Items from a dataset
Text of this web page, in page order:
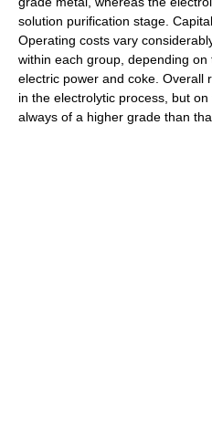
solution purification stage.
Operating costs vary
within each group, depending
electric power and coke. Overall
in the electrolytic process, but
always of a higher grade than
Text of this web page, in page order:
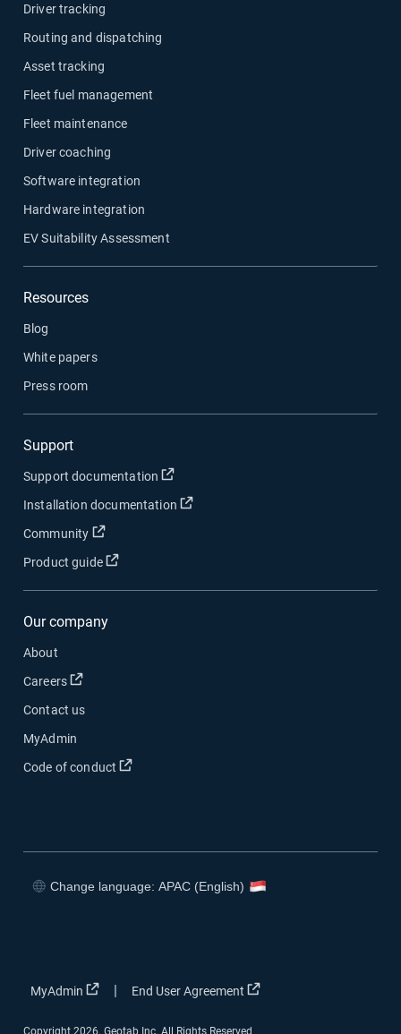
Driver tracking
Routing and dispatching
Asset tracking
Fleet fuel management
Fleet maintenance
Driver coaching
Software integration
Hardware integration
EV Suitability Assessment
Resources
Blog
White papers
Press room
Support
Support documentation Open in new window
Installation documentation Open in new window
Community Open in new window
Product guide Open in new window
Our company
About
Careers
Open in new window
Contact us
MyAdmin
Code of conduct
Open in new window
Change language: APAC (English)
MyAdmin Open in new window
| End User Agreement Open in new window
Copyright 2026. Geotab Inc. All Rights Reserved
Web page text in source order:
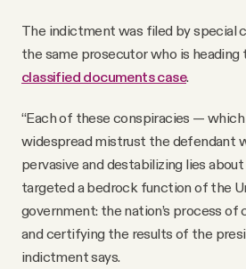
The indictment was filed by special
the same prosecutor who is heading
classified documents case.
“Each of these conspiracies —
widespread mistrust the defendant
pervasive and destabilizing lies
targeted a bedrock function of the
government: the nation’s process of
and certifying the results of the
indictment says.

- WORK REQUIRED:
Please copy exactly the lines from the one containing "Fleet fuel management" through the last line of the records, both ends included, and leave out any pictures.

- ANSWER TO THE EXERCISE:
Fleet fuel management
Fleet maintenance
Driver coaching
Software integration
Hardware integration
EV Suitability Assessment
Resources
Blog
White papers
Press room
Support
Support documentation Open in new window
Installation documentation Open in new window
Community Open in new window
Product guide Open in new window
Our company
About
Careers
Open in new window
Contact us
MyAdmin
Code of conduct
Open in new window
Change language: APAC (English)
MyAdmin Open in new window
| End User Agreement Open in new window
Copyright 2026. Geotab Inc. All Rights Reserved
Web page text in source order:
The indictment was filed by special
the same prosecutor who is heading
classified documents case.
“Each of these conspiracies —
widespread mistrust the defendant
pervasive and destabilizing lies
targeted a bedrock function of the
government: the nation’s process of
and certifying the results of the
indictment says.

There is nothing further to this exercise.